[GIVEN DATA]

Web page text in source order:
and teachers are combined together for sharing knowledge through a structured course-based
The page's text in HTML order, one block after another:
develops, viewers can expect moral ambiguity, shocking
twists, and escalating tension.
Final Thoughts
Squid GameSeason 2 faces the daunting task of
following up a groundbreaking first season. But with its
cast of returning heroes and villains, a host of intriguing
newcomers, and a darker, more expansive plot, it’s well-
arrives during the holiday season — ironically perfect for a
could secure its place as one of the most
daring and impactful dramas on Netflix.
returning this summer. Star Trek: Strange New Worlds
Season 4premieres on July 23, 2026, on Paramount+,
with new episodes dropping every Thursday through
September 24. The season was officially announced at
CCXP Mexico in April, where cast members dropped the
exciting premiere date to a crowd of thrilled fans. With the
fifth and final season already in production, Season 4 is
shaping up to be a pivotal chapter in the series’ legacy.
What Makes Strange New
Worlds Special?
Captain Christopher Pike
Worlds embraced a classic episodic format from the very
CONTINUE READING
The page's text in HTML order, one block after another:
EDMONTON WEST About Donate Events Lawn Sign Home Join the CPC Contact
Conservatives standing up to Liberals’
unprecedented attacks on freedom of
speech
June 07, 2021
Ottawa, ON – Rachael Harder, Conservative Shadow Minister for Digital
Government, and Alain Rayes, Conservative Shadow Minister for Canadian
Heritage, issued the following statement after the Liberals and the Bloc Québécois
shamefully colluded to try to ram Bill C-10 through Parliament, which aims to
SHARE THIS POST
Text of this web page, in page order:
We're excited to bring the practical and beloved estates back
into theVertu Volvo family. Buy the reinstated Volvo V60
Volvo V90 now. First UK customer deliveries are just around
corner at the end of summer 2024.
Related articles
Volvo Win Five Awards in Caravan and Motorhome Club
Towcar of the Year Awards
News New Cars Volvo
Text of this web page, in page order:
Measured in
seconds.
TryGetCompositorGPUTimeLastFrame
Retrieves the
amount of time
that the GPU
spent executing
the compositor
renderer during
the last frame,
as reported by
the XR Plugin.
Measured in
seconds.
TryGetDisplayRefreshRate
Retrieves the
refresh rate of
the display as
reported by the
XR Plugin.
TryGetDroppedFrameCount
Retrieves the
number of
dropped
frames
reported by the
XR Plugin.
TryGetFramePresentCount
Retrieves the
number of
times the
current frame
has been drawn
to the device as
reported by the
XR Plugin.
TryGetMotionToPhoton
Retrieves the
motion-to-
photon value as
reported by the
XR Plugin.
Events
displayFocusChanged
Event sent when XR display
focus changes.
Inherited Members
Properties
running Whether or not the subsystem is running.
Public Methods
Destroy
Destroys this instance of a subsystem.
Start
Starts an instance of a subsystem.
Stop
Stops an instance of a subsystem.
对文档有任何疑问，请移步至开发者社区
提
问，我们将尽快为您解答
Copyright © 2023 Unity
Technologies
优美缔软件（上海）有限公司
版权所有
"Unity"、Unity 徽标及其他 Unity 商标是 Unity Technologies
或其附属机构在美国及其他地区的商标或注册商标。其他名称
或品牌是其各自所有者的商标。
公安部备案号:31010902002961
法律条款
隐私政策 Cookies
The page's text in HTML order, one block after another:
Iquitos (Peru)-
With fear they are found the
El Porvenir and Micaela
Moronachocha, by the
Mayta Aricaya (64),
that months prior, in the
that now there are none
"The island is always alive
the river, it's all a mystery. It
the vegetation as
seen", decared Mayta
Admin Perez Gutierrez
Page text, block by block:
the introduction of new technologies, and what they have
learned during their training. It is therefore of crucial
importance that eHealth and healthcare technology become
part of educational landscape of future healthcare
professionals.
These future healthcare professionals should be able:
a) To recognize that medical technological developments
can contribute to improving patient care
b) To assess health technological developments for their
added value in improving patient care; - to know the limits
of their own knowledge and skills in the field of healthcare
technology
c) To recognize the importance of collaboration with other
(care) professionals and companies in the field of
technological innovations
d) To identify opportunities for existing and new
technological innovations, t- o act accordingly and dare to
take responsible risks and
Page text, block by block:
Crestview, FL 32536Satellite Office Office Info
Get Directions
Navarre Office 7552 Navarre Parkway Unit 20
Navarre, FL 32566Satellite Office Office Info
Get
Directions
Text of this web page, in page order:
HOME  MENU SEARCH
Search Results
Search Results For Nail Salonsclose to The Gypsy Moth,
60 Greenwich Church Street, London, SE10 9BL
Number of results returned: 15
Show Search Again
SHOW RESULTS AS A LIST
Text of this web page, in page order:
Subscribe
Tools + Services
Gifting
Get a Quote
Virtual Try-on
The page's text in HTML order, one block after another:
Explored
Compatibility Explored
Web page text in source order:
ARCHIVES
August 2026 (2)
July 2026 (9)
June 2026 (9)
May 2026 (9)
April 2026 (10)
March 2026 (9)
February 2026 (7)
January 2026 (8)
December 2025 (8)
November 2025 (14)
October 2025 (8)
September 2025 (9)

[/GIVEN DATA]

Starting at the line that contains "of their own", quote each remaining line of the entries above, unchanged.

• _YOUR RESPONSE_
of their own knowledge and skills in the field of healthcare
technology
c) To recognize the importance of collaboration with other
(care) professionals and companies in the field of
technological innovations
d) To identify opportunities for existing and new
technological innovations, t- o act accordingly and dare to
take responsible risks and
Page text, block by block:
Crestview, FL 32536Satellite Office Office Info
Get Directions
Navarre Office 7552 Navarre Parkway Unit 20
Navarre, FL 32566Satellite Office Office Info
Get
Directions
Text of this web page, in page order:
HOME  MENU SEARCH
Search Results
Search Results For Nail Salonsclose to The Gypsy Moth,
60 Greenwich Church Street, London, SE10 9BL
Number of results returned: 15
Show Search Again
SHOW RESULTS AS A LIST
Text of this web page, in page order:
Subscribe
Tools + Services
Gifting
Get a Quote
Virtual Try-on
The page's text in HTML order, one block after another:
Explored
Compatibility Explored
Web page text in source order:
ARCHIVES
August 2026 (2)
July 2026 (9)
June 2026 (9)
May 2026 (9)
April 2026 (10)
March 2026 (9)
February 2026 (7)
January 2026 (8)
December 2025 (8)
November 2025 (14)
October 2025 (8)
September 2025 (9)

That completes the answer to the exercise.